While optimizing performance of an app of mine, I ran across a huge performance bottleneck in few lines of (Python) code.

I have N tokens. each token has a value assigned to it. Some of the tokens contradict (e.g. tokens 8 and 12 cannot "live together"). My job is to find the k-best token-groups. The value of a group of tokens is simply the sum of the values of the tokens in it.

Naïve algorithm (which I have implemented...):

find all 2^N token-group permutations of the tokens
Eliminate the token-groups that have contradictions in them
Calculate the value of all remaining token-groups
Sort token-groups by value
Choose top K token-groups

Real world numbers - I need top 10 token groups from a group of 20 tokens (for which I calculated the 1,000,000 permutations (!)), narrowed down to 3500 non-contradicting token groups. This took 5 seconds on my laptop...

I'm sure I can optimize steps 1+2 somehow by generating just the non-contradicting token-groups.

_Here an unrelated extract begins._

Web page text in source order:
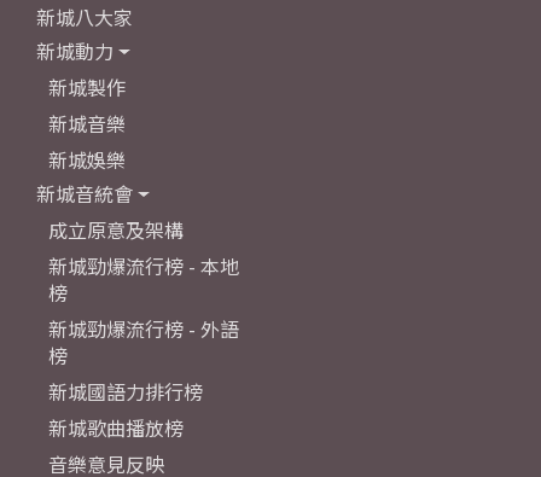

I'm also pretty sure I can somehow magically find the best token-group in a single开发者_如何学C search and find a way to traverse the token-groups by diminishing value, thus finding just the 10-best I am looking for....

my actual code:

all_possibilities = sum((list(itertools.combinations(token_list, i)) for i in xrange(len(token_list)+1)), [])
all_possibilities = [list(option) for option in all_possibilities if self._no_contradiction(option)] 
all_possibilities = [(option, self._probability(option)) for option in all_possibilities]
all_possibilities.sort(key = lambda result: -result[1]) # sort by descending probability

Please help?

Tal.

A simple approach at steps 1+2 could look like this: first, define a list of tokens and a dictionary of contradictions (each key is a token and each value is a set of tokens). Then, for each token take two actions:

add it to the result if it is not already contradicting, and increase the conflicting set with tokens that contradict the currently added token
don't add it to the result (choose to ignore it) and move to the next token.

So here's a sample code:

token_list = ['a', 'b', 'c']

contradictions = {
    'a': set(['b']),
    'b': set(['a']),
    'c': set()
}

class Generator(object):
    def __init__(self, token_list, contradictions):
        self.list = token_list
        self.contradictions = contradictions
        self.max_start = len(self.list) - 1

    def add_no(self, start, result, conflicting):
        if start < self.max_start:
            for g in self.gen(start + 1, result, conflicting):
                yield g
        else:
            yield result[:]

    def add_yes(self, token, start, result, conflicting):
        result.append(token)
        new_conflicting = conflicting | self.contradictions[token]
        for g in self.add_no(start, result, new_conflicting):
            yield g
        result.pop()

    def gen(self, start, result, conflicting):
        token = self.list[start]
        if token not in conflicting:
            for g in self.add_yes(token, start, result, conflicting):
                yield g
        for g in self.add_no(start, result, conflicting):
            yield g

    def go(self):
        return self.gen(0, [], set())

Sample usage:

g = Generator(token_list, contradictions)
for x in g.go():
    print x

This is a recursive algorithm, so it won't work for more than a few thousand tokens (because of Python's stack limit), but you could easily create a non-recursive one.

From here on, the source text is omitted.